BEGIN DATASET EXCERPTS
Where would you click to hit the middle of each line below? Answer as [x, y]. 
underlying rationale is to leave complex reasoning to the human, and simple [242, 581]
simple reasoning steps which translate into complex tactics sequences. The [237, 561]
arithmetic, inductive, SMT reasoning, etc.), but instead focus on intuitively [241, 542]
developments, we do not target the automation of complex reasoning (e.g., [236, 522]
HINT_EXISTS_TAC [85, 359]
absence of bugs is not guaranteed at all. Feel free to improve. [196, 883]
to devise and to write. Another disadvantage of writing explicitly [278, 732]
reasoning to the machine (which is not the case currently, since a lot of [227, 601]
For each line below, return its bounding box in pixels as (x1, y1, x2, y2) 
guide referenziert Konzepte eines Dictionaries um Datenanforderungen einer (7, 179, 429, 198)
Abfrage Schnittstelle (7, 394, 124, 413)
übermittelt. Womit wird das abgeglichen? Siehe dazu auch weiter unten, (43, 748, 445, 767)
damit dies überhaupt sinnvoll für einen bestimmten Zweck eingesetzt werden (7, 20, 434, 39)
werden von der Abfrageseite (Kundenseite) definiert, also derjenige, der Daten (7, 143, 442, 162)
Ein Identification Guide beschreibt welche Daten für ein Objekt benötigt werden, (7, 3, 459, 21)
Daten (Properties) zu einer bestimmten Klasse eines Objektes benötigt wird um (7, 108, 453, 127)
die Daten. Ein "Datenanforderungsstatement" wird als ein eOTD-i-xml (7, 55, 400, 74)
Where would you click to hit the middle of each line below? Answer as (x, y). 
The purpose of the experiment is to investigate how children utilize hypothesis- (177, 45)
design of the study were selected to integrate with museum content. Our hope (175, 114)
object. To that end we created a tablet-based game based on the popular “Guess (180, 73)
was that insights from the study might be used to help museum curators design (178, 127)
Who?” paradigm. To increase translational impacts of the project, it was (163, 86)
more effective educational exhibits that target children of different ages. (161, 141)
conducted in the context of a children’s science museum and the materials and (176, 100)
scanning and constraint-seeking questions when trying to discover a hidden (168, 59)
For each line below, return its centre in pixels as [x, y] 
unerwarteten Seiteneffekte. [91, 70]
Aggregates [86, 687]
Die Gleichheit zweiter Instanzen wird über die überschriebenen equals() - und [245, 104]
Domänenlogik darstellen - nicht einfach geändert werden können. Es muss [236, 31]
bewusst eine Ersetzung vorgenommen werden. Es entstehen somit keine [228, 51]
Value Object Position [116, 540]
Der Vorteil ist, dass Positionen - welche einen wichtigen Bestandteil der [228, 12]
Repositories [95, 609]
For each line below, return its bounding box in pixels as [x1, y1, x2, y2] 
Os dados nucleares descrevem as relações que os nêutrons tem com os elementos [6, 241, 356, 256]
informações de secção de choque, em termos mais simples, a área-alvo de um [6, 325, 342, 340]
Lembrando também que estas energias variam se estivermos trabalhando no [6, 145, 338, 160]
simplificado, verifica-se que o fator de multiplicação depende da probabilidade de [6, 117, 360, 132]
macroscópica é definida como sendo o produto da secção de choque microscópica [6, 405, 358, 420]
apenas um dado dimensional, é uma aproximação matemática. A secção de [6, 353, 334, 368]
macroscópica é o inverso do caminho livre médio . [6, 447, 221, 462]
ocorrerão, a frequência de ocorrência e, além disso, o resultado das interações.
END DATASET EXCERPTS
WHAT NEEDS TO BE DONE >> Look over the records above, and wherever a line contains the string "reasoning", copy that line.

EXERCISE OUTPUT >>
underlying rationale is to leave complex reasoning to the human, and simple [242, 581]
simple reasoning steps which translate into complex tactics sequences. The [237, 561]
arithmetic, inductive, SMT reasoning, etc.), but instead focus on intuitively [241, 542]
developments, we do not target the automation of complex reasoning (e.g., [236, 522]
reasoning to the machine (which is not the case currently, since a lot of [227, 601]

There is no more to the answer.